Aim of the task » Where a line of the following data contains the string "Embed", include it in the tally. Report the total alone.

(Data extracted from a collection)
+ + + + +

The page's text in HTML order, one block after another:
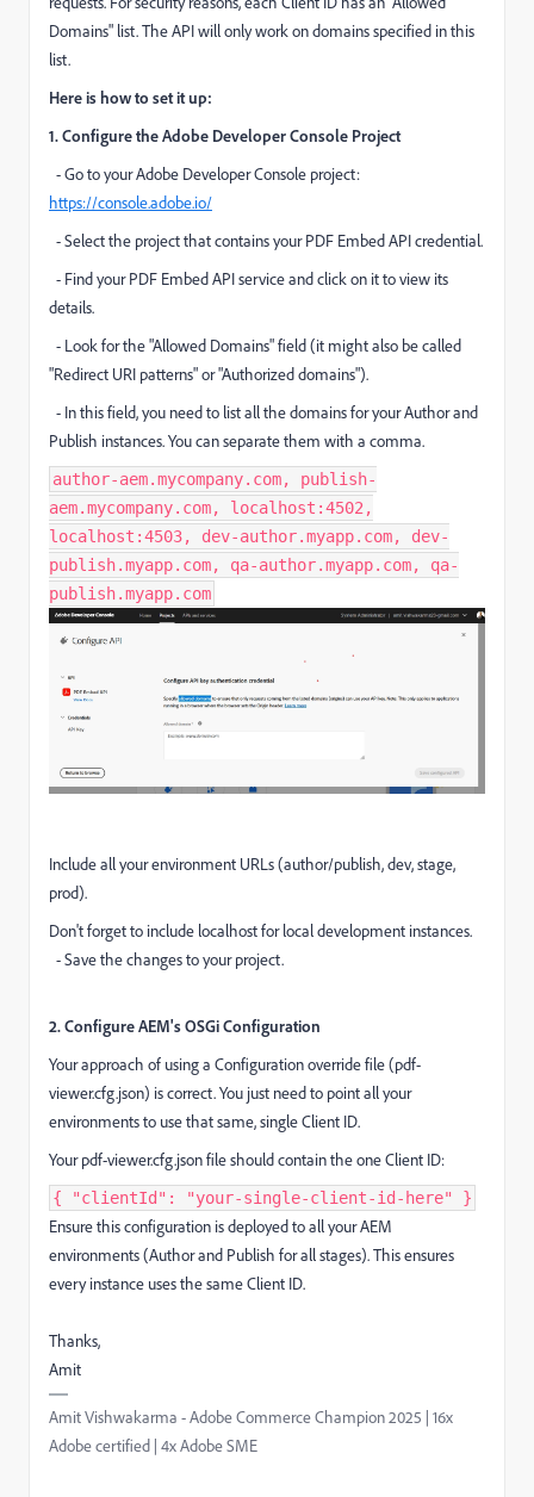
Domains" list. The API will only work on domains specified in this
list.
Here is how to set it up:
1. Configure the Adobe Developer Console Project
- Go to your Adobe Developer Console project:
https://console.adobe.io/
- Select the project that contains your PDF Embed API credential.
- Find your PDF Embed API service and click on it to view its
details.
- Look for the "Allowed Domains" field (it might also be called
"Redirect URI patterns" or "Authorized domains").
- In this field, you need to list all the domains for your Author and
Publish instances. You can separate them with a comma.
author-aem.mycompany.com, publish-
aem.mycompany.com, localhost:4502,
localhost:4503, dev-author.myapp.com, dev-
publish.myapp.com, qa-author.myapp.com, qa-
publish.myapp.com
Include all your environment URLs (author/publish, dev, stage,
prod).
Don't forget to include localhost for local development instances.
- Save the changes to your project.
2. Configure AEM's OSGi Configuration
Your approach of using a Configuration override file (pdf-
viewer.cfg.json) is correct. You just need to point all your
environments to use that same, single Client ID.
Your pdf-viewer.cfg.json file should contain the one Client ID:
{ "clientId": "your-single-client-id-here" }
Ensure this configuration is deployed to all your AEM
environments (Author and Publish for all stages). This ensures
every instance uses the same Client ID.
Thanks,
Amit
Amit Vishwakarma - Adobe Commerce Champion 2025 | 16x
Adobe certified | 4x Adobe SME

+ + + + +

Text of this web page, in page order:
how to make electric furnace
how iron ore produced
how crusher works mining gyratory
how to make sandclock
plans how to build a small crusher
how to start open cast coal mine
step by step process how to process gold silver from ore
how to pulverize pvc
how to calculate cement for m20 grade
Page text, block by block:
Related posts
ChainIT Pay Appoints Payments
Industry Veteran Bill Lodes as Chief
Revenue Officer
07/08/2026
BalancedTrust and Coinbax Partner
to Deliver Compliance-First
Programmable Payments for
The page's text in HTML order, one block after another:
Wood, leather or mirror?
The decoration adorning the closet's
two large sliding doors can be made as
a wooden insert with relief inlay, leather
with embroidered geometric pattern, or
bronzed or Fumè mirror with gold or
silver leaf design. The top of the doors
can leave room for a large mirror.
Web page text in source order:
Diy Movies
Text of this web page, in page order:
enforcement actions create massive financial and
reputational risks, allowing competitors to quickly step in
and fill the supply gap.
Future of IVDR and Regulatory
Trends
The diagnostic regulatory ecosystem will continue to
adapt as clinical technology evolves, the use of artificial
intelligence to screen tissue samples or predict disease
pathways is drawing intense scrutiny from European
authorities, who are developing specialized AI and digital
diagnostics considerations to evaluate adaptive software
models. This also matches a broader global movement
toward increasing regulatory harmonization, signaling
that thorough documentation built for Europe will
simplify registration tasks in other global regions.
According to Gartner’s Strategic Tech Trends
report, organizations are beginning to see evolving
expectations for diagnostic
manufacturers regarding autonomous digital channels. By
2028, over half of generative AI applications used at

+ + + + +

Task solution » 2